**YOUR INSTRUCTIONS:** Transcribe the entries below word for word, beginning at the line with "Validation (LOOXV). LOOXV" and stopping after the line with "Online learning algorithms"; drop all pictures.

── DATA RECORDS

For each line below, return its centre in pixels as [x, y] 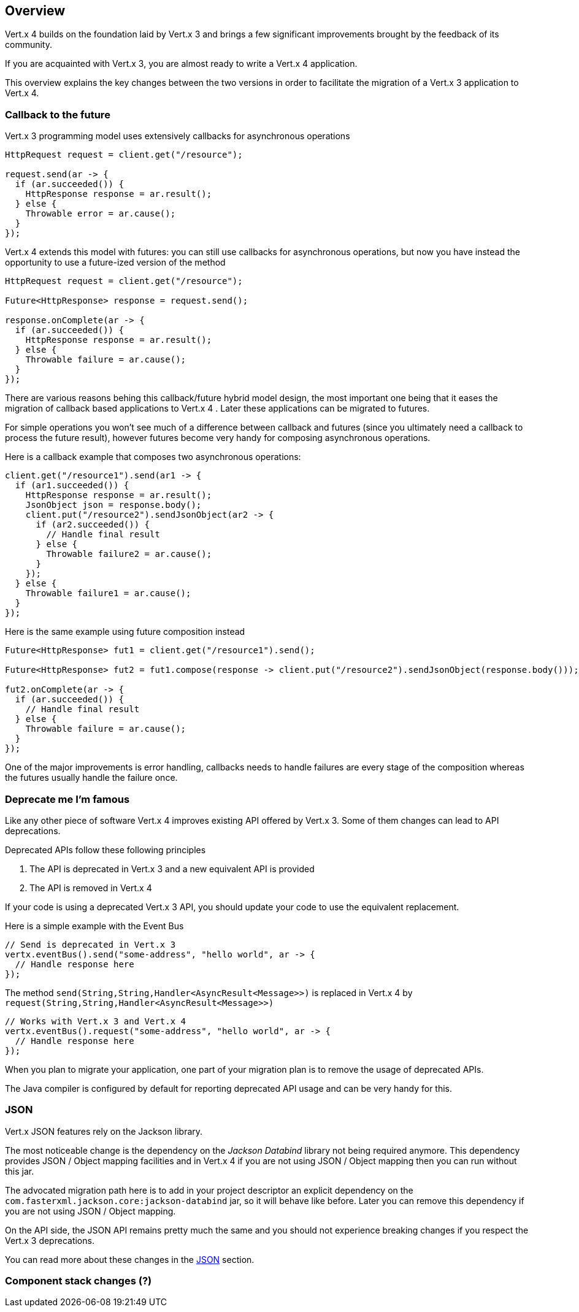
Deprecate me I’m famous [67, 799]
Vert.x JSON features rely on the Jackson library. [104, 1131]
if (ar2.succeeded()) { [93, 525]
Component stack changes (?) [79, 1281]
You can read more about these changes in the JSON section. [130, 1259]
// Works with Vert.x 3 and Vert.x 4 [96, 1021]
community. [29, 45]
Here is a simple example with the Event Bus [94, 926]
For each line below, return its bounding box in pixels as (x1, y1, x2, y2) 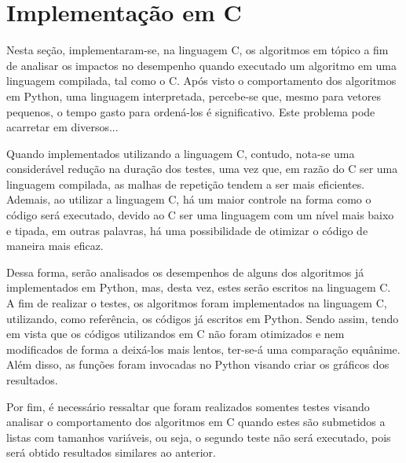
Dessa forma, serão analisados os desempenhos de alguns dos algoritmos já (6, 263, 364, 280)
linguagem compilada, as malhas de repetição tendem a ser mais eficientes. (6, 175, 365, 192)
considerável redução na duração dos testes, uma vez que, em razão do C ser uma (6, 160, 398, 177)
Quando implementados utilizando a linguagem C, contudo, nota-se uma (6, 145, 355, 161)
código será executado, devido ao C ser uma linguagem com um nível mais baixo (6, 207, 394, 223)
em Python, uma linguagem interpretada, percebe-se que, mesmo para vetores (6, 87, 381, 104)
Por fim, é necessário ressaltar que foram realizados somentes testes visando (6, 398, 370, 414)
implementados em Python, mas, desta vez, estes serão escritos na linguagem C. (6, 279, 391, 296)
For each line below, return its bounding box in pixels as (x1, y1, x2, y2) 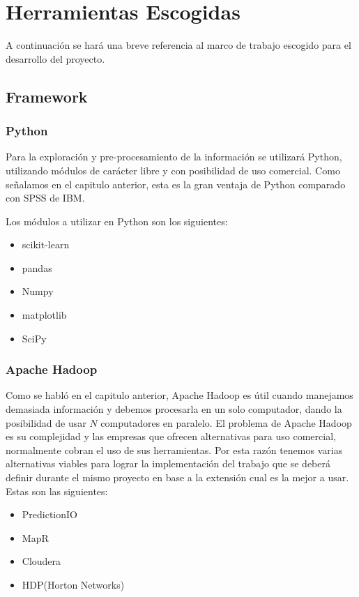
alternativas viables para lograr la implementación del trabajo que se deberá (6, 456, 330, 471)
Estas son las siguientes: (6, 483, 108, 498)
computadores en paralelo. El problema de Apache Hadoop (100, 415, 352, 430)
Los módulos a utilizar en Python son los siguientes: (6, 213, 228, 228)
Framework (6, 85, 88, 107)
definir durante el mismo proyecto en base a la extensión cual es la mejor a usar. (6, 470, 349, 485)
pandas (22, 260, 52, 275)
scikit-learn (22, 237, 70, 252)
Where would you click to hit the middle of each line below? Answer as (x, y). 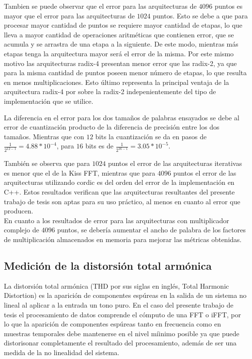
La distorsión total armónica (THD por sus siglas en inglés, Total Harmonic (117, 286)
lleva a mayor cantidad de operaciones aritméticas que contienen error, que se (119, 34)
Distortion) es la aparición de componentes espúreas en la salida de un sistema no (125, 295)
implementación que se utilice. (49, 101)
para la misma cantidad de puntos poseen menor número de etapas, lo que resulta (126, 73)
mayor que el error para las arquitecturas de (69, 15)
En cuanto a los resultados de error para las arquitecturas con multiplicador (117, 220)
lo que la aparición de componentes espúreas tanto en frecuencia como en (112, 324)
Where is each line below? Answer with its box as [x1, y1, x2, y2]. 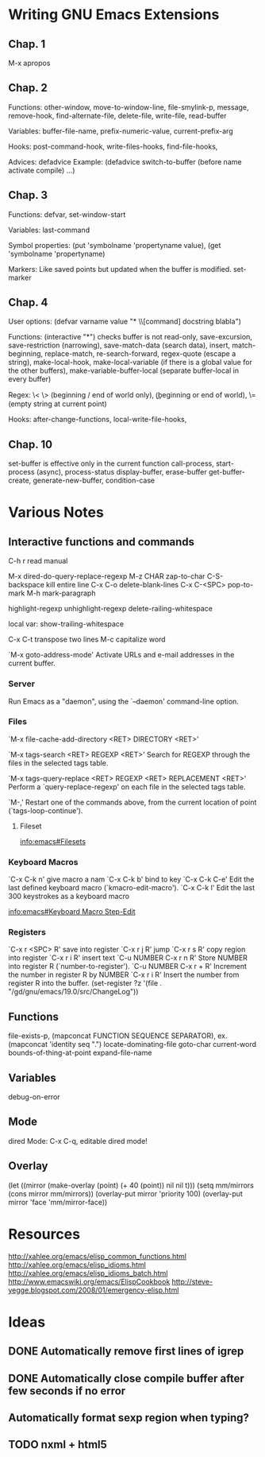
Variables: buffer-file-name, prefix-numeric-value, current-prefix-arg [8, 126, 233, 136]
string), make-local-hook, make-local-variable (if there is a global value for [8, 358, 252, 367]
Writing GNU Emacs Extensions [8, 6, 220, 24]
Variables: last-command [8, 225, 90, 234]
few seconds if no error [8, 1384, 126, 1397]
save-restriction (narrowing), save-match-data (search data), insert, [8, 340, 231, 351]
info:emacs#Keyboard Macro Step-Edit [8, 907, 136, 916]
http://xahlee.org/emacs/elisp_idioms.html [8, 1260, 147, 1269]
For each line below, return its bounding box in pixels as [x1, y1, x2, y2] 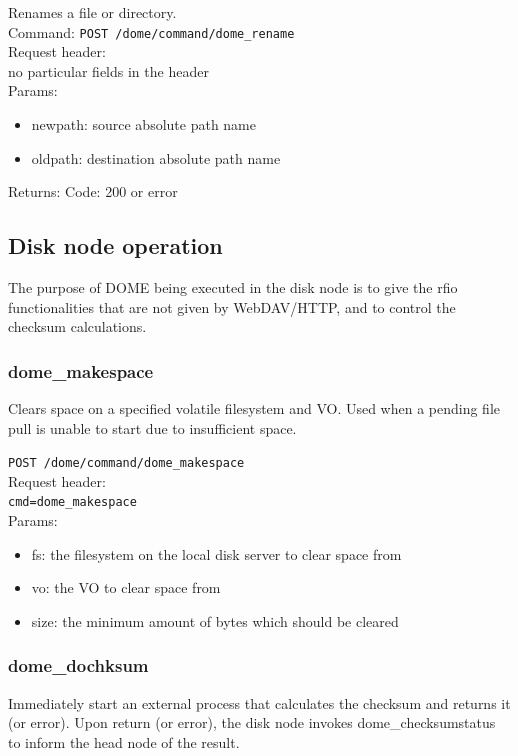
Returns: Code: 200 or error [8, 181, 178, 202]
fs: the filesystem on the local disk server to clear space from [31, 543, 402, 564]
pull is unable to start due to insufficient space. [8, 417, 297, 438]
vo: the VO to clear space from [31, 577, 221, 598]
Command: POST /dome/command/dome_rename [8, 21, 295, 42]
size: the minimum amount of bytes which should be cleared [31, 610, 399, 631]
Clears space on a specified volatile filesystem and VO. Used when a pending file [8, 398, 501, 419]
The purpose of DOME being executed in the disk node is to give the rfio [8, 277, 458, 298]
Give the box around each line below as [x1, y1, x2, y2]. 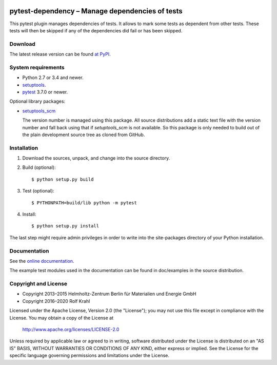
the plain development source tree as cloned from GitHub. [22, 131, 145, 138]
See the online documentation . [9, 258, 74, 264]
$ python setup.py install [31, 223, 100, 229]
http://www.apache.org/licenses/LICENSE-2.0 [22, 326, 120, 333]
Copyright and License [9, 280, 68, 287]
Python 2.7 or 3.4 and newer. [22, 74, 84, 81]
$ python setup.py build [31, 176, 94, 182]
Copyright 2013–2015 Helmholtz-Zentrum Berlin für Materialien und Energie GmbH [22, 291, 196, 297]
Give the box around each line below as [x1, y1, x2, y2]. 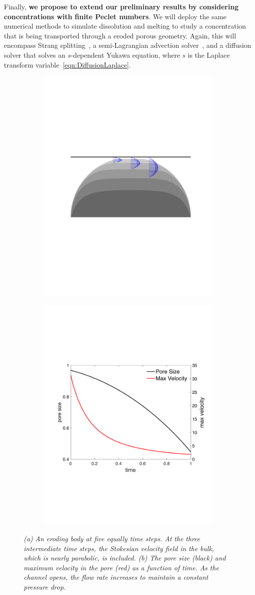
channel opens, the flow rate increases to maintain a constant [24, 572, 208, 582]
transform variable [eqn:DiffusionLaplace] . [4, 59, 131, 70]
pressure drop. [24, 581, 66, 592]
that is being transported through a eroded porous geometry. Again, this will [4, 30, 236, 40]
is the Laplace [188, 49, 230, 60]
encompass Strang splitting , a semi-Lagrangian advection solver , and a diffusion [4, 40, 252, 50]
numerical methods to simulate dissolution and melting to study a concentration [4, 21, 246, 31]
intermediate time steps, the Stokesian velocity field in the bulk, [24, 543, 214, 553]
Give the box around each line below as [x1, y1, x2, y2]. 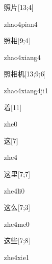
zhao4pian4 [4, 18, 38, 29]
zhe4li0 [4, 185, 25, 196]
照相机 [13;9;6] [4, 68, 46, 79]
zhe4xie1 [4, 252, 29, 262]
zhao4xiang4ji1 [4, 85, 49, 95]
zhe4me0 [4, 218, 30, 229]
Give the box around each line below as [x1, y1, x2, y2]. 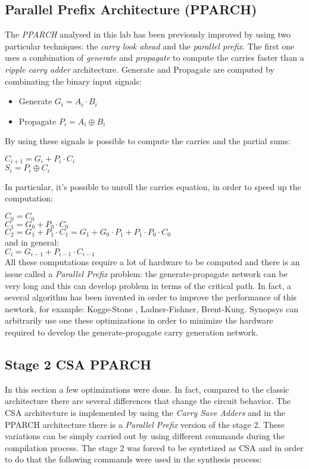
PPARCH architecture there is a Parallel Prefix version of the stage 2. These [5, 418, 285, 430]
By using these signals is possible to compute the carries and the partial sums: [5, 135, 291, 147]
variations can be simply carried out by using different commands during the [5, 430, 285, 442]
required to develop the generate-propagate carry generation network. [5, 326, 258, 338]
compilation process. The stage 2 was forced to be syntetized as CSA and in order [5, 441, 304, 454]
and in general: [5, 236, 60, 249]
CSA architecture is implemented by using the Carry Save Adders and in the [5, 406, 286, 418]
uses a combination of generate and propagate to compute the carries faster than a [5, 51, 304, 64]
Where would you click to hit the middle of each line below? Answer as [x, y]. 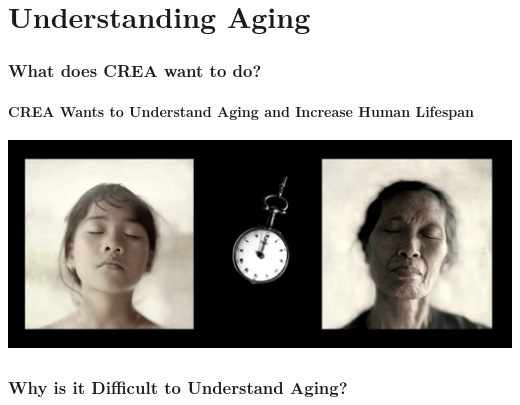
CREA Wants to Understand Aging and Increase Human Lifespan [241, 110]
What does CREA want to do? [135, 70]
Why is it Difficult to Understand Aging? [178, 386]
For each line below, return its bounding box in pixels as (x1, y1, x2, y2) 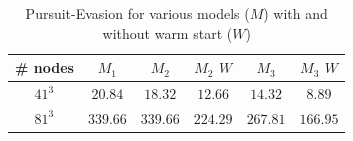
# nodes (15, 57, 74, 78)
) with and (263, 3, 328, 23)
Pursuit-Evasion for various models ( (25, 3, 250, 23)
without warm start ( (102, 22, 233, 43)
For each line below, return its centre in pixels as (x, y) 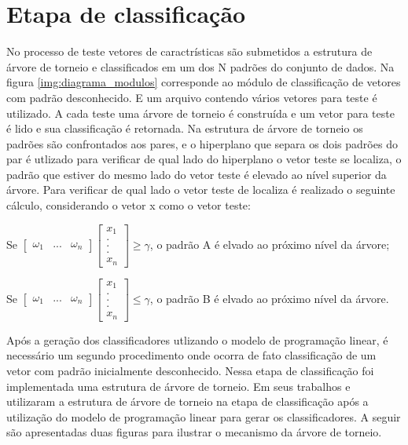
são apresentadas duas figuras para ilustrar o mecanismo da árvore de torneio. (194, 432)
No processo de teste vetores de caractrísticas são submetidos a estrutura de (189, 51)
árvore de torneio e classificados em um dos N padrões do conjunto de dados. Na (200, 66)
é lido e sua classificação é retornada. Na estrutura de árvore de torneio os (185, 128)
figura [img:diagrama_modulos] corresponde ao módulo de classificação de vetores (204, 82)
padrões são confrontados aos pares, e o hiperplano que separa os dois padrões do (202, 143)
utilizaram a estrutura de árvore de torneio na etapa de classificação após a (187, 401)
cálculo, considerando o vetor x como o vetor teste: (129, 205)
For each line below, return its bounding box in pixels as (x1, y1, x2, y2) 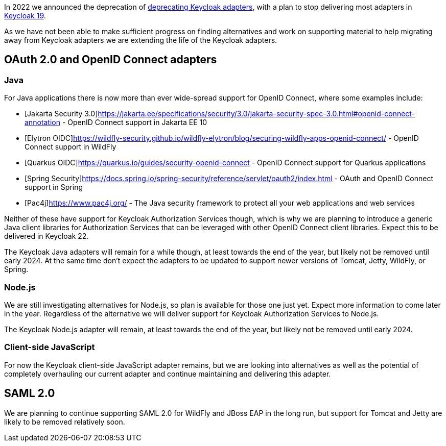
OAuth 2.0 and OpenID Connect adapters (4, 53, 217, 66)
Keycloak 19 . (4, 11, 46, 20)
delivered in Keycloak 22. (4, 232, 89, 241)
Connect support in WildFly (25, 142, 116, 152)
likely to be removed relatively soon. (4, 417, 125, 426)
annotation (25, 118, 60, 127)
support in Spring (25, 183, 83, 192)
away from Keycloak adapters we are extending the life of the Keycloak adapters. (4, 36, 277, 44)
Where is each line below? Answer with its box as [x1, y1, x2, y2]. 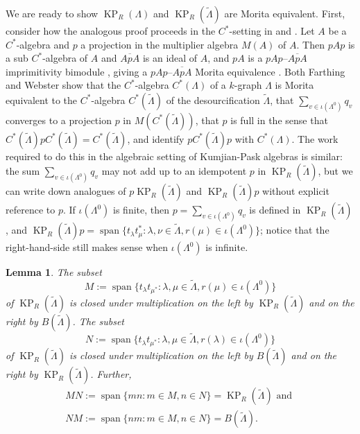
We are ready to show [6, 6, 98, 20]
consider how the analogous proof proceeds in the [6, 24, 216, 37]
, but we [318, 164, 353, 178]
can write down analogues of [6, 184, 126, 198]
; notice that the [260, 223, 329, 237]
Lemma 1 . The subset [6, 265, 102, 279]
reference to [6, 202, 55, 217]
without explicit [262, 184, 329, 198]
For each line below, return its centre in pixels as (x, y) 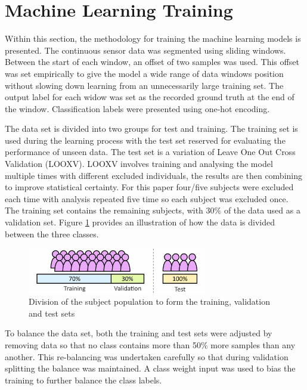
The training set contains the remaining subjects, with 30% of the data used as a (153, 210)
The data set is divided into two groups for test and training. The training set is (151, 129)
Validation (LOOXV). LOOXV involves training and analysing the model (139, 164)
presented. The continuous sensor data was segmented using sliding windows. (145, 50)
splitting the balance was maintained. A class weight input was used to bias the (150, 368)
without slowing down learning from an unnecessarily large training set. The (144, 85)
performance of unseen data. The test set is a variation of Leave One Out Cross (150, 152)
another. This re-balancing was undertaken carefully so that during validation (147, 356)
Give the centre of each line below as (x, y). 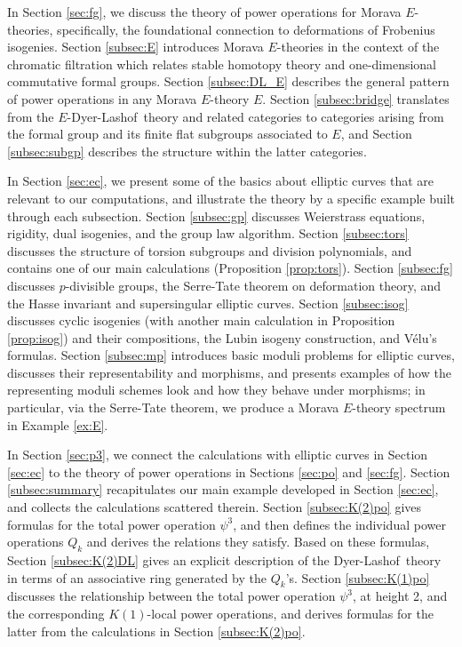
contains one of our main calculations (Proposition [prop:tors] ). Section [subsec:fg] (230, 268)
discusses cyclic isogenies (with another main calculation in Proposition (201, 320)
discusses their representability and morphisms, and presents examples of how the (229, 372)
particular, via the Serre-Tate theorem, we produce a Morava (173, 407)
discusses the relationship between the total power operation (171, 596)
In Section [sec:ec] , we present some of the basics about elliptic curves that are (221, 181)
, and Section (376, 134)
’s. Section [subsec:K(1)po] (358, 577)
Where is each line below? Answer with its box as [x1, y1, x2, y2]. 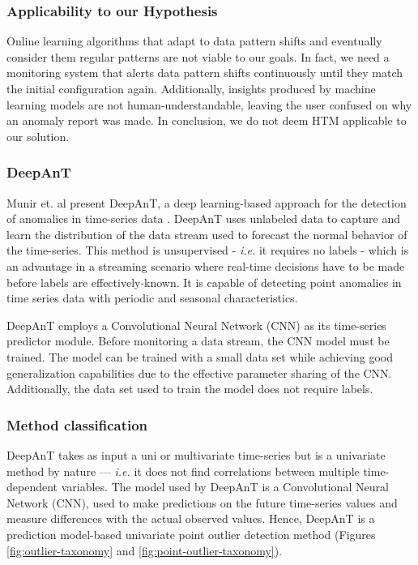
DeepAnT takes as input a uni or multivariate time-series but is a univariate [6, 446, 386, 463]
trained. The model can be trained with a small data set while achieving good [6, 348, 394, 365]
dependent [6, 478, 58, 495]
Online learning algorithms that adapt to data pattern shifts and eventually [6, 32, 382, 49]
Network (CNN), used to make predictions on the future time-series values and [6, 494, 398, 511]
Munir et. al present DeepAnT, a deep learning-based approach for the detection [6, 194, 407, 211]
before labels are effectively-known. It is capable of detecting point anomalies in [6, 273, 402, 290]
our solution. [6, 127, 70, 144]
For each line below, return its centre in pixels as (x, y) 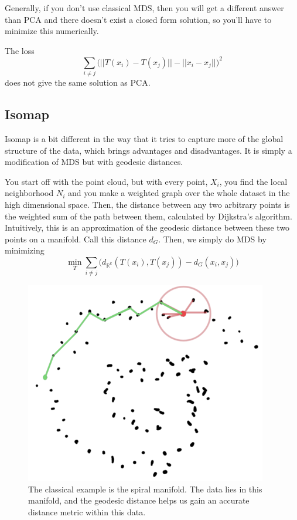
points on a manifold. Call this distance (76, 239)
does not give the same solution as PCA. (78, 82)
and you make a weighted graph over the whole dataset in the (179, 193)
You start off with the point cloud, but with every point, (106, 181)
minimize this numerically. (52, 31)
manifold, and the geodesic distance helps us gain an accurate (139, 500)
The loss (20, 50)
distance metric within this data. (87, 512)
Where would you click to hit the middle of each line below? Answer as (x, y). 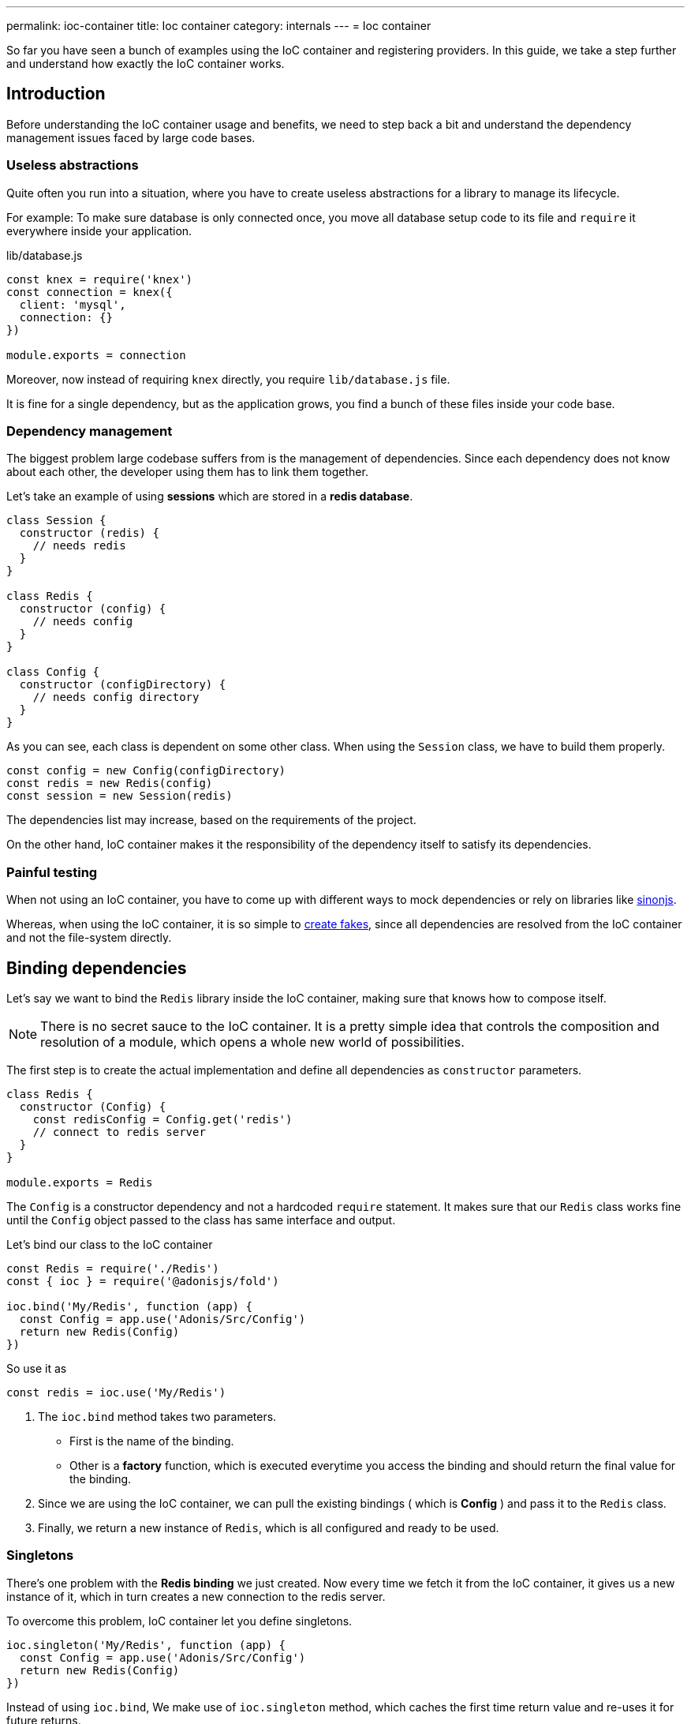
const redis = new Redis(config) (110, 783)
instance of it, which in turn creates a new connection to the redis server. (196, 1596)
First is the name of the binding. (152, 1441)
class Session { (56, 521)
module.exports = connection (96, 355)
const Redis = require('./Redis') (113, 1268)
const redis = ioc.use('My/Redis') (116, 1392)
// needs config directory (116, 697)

────

**OUTPUT OF THE TASK:**
Validation (LOOXV). LOOXV involves training and analysing the model (139, 164)
presented. The continuous sensor data was segmented using sliding windows. (145, 50)
splitting the balance was maintained. A class weight input was used to bias the (150, 368)
without slowing down learning from an unnecessarily large training set. The (144, 85)
performance of unseen data. The test set is a variation of Leave One Out Cross (150, 152)
another. This re-balancing was undertaken carefully so that during validation (147, 356)
Give the centre of each line below as (x, y). 
contains one of our main calculations (Proposition [prop:tors] ). Section [subsec:fg] (230, 268)
discusses cyclic isogenies (with another main calculation in Proposition (201, 320)
discusses their representability and morphisms, and presents examples of how the (229, 372)
particular, via the Serre-Tate theorem, we produce a Morava (173, 407)
discusses the relationship between the total power operation (171, 596)
In Section [sec:ec] , we present some of the basics about elliptic curves that are (221, 181)
, and Section (376, 134)
’s. Section [subsec:K(1)po] (358, 577)
Where is each line below? Answer with its box as [x1, y1, x2, y2]. 
DeepAnT takes as input a uni or multivariate time-series but is a univariate [6, 446, 386, 463]
trained. The model can be trained with a small data set while achieving good [6, 348, 394, 365]
dependent [6, 478, 58, 495]
Online learning algorithms that adapt to data pattern shifts and eventually [6, 32, 382, 49]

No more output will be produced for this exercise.